My situation broke me, but God made me strong. Now I can stand up and encourage other women. Never give up. If he said it, he will do it. It wasn’t until He died on that cross that he said “It is done.” Never give up. God died on the cross for our sins, and by his stripes, we are healed.

Doctors may say things that can bring your faith down and they can make it seem like your life is over, but God never fails his children. God never lets our tears go in vain. He wants us to draw close to him and to trust in him. Faith will take you a long way because God’s timing is not our timing.

About a year and a half after giving birth to my daughter, I had a little issue where my inside got ripped apart and my nerves and muscles stopped functioning in my rectum. I had a colostomy bag put on and I still remember a nurse saying to me, “Sis, you stink.” I wasn’t mobile and she pulled me out of the bed by force and told me I needed to start walking. She looked at me with disgust and told me my life would never be normal.
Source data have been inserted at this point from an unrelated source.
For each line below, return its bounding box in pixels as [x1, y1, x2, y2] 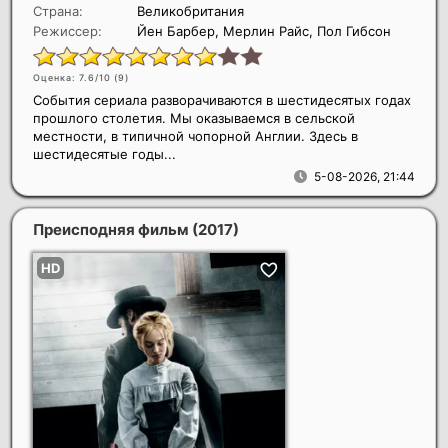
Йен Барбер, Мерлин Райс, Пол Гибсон [137, 23, 391, 40]
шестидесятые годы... [33, 146, 176, 163]
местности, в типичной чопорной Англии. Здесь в [33, 128, 358, 145]
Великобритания [137, 3, 244, 20]
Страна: [33, 3, 83, 20]
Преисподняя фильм [33, 220, 192, 240]
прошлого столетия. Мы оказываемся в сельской [33, 110, 355, 127]
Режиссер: [33, 23, 102, 40]
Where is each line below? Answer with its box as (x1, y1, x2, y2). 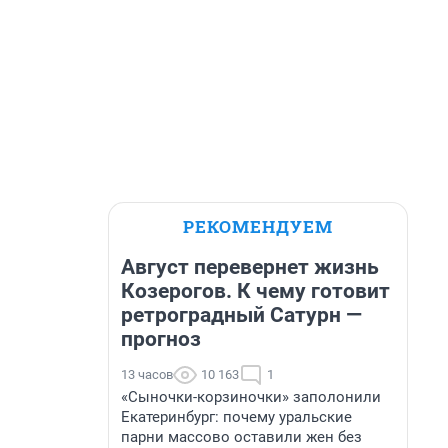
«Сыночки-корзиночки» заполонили (121, 388, 381, 406)
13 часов (121, 367, 173, 382)
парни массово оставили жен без (121, 428, 362, 446)
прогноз (121, 327, 201, 351)
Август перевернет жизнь (121, 255, 379, 279)
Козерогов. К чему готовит (121, 279, 390, 303)
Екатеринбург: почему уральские (121, 408, 352, 426)
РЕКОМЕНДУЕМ (183, 215, 333, 238)
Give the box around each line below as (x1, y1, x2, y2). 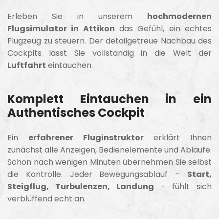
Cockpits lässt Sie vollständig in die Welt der (7, 47, 212, 59)
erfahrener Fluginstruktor (28, 131, 144, 143)
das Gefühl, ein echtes (114, 22, 212, 34)
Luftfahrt (7, 59, 46, 71)
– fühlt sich (153, 180, 212, 192)
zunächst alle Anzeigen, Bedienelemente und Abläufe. (7, 144, 212, 155)
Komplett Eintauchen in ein (7, 90, 212, 107)
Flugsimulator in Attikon (7, 22, 115, 34)
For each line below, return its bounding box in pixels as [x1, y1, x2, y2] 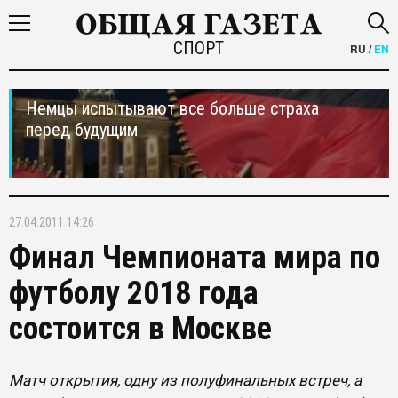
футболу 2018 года [9, 275, 259, 312]
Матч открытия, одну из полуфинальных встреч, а [9, 371, 362, 389]
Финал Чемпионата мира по [9, 239, 380, 276]
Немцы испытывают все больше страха [26, 98, 319, 119]
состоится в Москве [9, 310, 272, 347]
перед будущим [26, 119, 138, 140]

I cried my heart out that day and I almost went into depression, I told my partner to leave me; I felt like dying. But the only thing that kept me going was God. I’m alive and my kids are healthy and well. How can I leave my babies without a mom? Despite what my body was going through, I’d do anything for my children.

My situation went on for more than a year. I did my best to keep clean: I dressed well and I never smelled. No one even knew about my bag. I trust God. I know all is well. I believe my trials and pain are there to inspire others. If I know one thing, it’s that God made me a strong woman. These days I pray for that nurse, and I hope to one day tell her that I made it.